Performance drawback with subtyping

I am playing with the code, and it seems that this generates a random number which is usually very large (not in the [0,1] range). If that is happening here it might be that the vector is all of the same type there (I don’t know if that makes any difference). What I wanted is to test with more types.

Edit:

If I change this in your code:

    for (int i = 0; i < n; i++) {
        double r = ((double) rand() / (RAND_MAX));
        x.push_back(r);
    }

    std::vector<LineAbstract*> lines;
    for (int i = 0; i < n; i++)
    {   
        // Need the casts to make ? : expression get accepted
        double r = ((double) rand() / (RAND_MAX));
        lines.push_back(r < 0.5 ? (LineAbstract*)new LineA(x[i]) : (LineAbstract*)new LineB(x[i]));
    }

To be sure that the random number is in the [0,1] interval, the time of dynamic dispatch doubles:

Original:

dynamic dispatch : 0.003501 us per iteration (3.501000 ms total) [1073756018481283.000000]

new:

dynamic dispatch : 0.006574 us per iteration (6.574000 ms total) [500006.610053]

In Julia I get:

 with dynamic dispatch:   7.334 ms (0 allocations: 0 bytes)
 with splitting:   6.304 ms (0 allocations: 0 bytes)
 with functors:   6.879 ms (0 allocations: 0 bytes)
 simple sum of an array of Float64 of same size:   7.201 ms (0 allocations: 0 bytes)

But note that even in Julia here the non-allocating execution indicates that splitting is occurring automatically.
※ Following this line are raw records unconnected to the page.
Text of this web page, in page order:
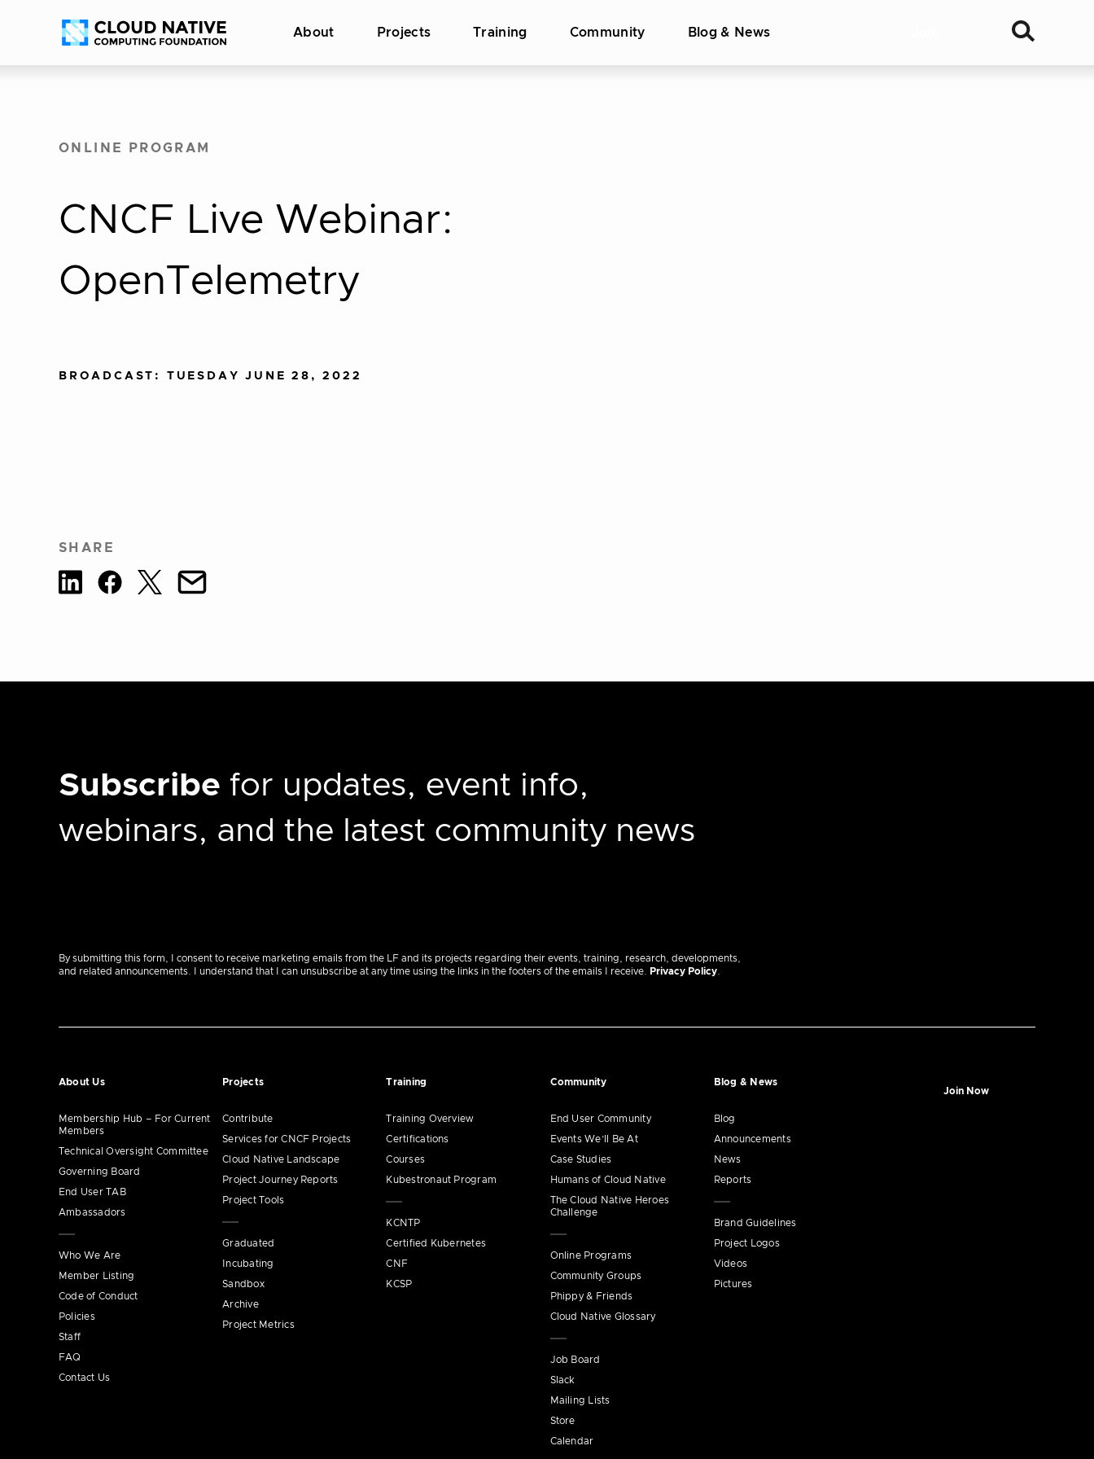
Accessibility
About Projects Training Community Blog & News
ONLINE PROGRAM
CNCF Live Webinar:
OpenTelemetry
BROADCAST: TUESDAY JUNE 28, 2022
SHARE
Subscribe for updates, event info,
webinars, and the latest community news
By submitting this form, I consent to receive marketing emails from the LF and its projects regarding their events, training, research, developments,
and related announcements. I understand that I can unsubscribe at any time using the links in the footers of the emails I receive.
Privacy Policy
About Us
Membership Hub – For Current
Members
Technical Oversight Committee
Governing Board
End User TAB
Ambassadors
Who We Are
Member Listing
Code of Conduct
Policies
Staff
FAQ
Contact Us
Projects
Contribute
Services for CNCF Projects
Cloud Native Landscape
Project Journey Reports
Project Tools
Graduated
Incubating
Sandbox
Archive
Project Metrics
Training
Training Overview
Certifications
Courses
Kubestronaut Program
KCNTP
Certified Kubernetes
CNF
KCSP
Community
End User Community
Events We’ll Be At
Case Studies
Humans of Cloud Native
The Cloud Native Heroes
Challenge
Online Programs
Community Groups
Phippy & Friends
Cloud Native Glossary
Job Board
Slack
Mailing Lists
Store
Calendar
Blog & News
Blog
Announcements
News
Reports
Brand Guidelines
Project Logos
Videos
Pictures
Join Now
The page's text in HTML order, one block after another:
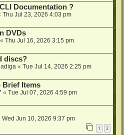
Documentation ?
Thu Jul 23, 2026 4:03 pm
DVDs
« Thu Jul 16, 2026 3:15 pm
discs?
« Tue Jul 14, 2026 2:25 pm
Brief Items
« Tue Jul 07, 2026 4:59 pm
Wed Jun 10, 2026 9:37 pm
1 2
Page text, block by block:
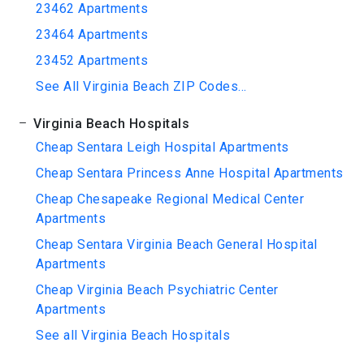
23462 Apartments
23464 Apartments
23452 Apartments
See All Virginia Beach ZIP Codes...
Virginia Beach Hospitals
Cheap Sentara Leigh Hospital Apartments
Cheap Sentara Princess Anne Hospital Apartments
Cheap Chesapeake Regional Medical Center
Apartments
Cheap Sentara Virginia Beach General Hospital
Apartments
Cheap Virginia Beach Psychiatric Center
Apartments
See all Virginia Beach Hospitals
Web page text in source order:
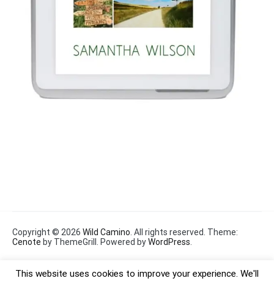
Copyright © 2026 Wild Camino . All rights reserved. Theme:
Cenote by ThemeGrill. Powered byWordPress
This website uses cookies to improve your experience. We'll
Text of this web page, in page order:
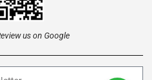
us on Google

This is why the test evolved to something more “realistic” with 5 different types, and to avoid compiler tricks we also computed the sin of the field instead of simply returning the field, here.
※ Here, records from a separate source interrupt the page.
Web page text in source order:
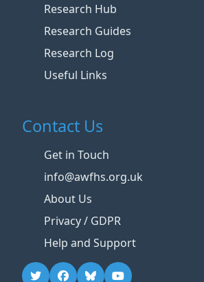
Research Hub
Research Guides
Research Log
Useful Links
Contact Us
Get in Touch
info@awfhs.org.uk
About Us
Privacy / GDPR
Help and Support
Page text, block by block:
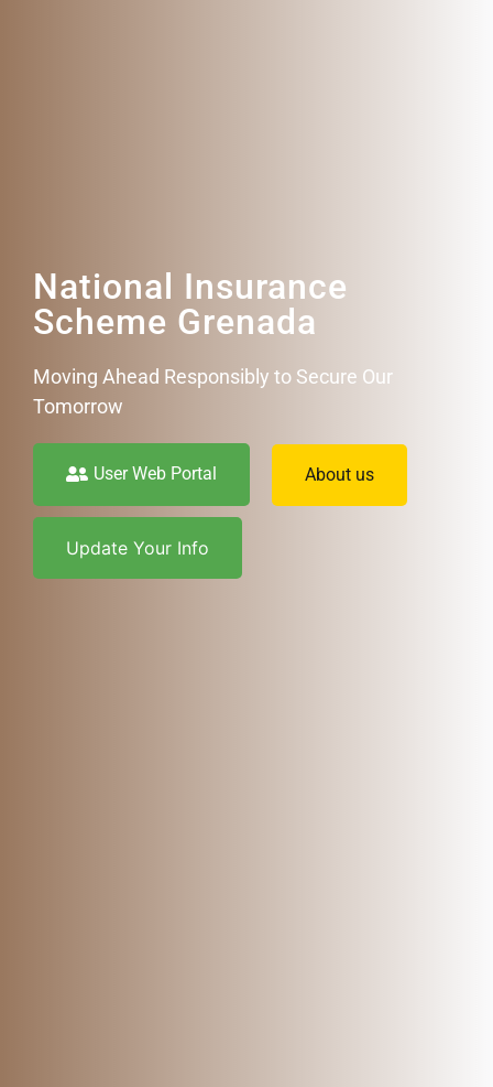
National Insurance
Scheme Grenada
Moving Ahead Responsibly to Secure Our
Tomorrow
User Web Portal About us
Update Your Info
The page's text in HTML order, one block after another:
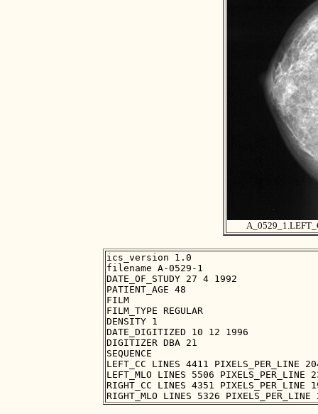
ics_version 1.0
filename A-0529-1
DATE_OF_STUDY 27 4 1992
PATIENT_AGE 48
FILM
FILM_TYPE REGULAR
DENSITY 1
DATE_DIGITIZED 10 12 1996
DIGITIZER DBA 21
SEQUENCE
LEFT_CC LINES 4411 PIXELS_PER_LINE
LEFT_MLO LINES 5506 PIXELS_PER_LINE
RIGHT_CC LINES 4351 PIXELS_PER_LINE
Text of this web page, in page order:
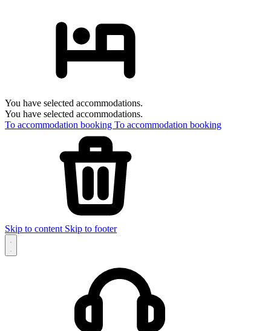
You have selected accommodations.
You have selected accommodations.
To accommodation booking To accommodation booking
Skip to content Skip to footer
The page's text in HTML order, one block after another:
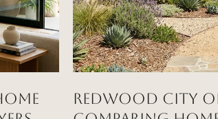
REDWOOD CITY

Edit2: Introducing more types does seem to create a large overhead in Julia, and a much smaller one on C++:

Julia:

Summary
using BenchmarkTools
using Test

abstract type LineAbstract end

struct Line1 <: LineAbstract length::Float64 end
struct Line2 <: LineAbstract length::Float64 end
struct Line3 <: LineAbstract length::Float64 end
struct Line4 <: LineAbstract length::Float64 end
struct Line5 <: LineAbstract length::Float64 end

struct Picture{T<:LineAbstract}
       lines::Vector{T}
end 

paint(l :: Line1) = l.length
paint(l :: Line2) = l.length
paint(l :: Line3) = l.length
paint(l :: Line4) = l.length
paint(l :: Line5) = l.length

# Dynamical dispatch at runtime

function paint(p :: Picture)
  s = 0.
  for l in p.lines
    s += paint(l)
  end
  s
end

# Union splitting

function paint2(p::Picture)
  s = 0.
  for l in p.lines
    if l isa Line1
      s += paint(l)
    elseif l isa Line2
      s += paint(l)
    elseif l isa Line3
      s += paint(l)
    elseif l isa Line4
      s += paint(l)
    elseif l isa Line5
      s += paint(l)
    end
  end
  s
end

# Union splitting with annotated calls

function paint2_annotated(p::Picture)
  s = 0.
  for l in p.lines
    if l isa Line1
      s += paint(l::Line1)
    elseif l isa Line2
      s += paint(l::Line2)
    elseif l isa Line3
      s += paint(l::Line3)
    elseif l isa Line4
      s += paint(l::Line4)
    elseif l isa Line5
      s += paint(l::Line5)
    end
  end
  s
end

# Functors

(line::Line1)() = line.length
(line::Line2)() = line.length
(line::Line3)() = line.length
(line::Line4)() = line.length
(line::Line5)() = line.length

function paint3(p :: Picture)
  s = 0.
  for l in p.lines
    s += l()
  end
  s
end

# good data structure

struct Picture2
    objects::Vector
end 

function buildp2(p)
    p2 = [Line1[], Line2[], Line3[], Line4[], Line5[]]
    for l in p.lines
        if l isa Line1
            push!(p2[1], l)
        elseif l isa Line2
            push!(p2[2], l)
        elseif l isa Line3
            push!(p2[3], l)
        elseif l isa Line4
            push!(p2[4], l)
        elseif l isa Line5
            push!(p2[5], l)
        end
    end
    Picture2(p2)
end

function paint4(p::Picture2)
  s = 0.
  for l in p.objects
      for x in l
        s += paint(x)
      end
  end
  s
end

function paint4_sum(p::Picture2)
  s = 0.
  for l in p.objects
      s += sum(x->paint(x),l)
  end
  s
end

function mysum(f,x)
  s = 0.
  for i in eachindex(x)
    s += f(x[i])
  end
  s
end

function paint4_mysum(p::Picture2)
  s = 0.
  for l in p.objects
      s += mysum(x->paint(x),l)
  end
  s
end

# running

n = 1_000_000
x = rand(n)
line_types = [ Line1, Line2, Line3, Line4, Line5 ]
p = Picture([ line_types[rand(1:5)](x[i]) for i in 1:n ]);
p2 = buildp2(p)

@test paint(p) ≈ paint2(p) ≈ paint2_annotated(p) ≈ paint3(p) ≈ paint4(p2) ≈ paint4_sum(p2) ≈ paint4_mysum(p2)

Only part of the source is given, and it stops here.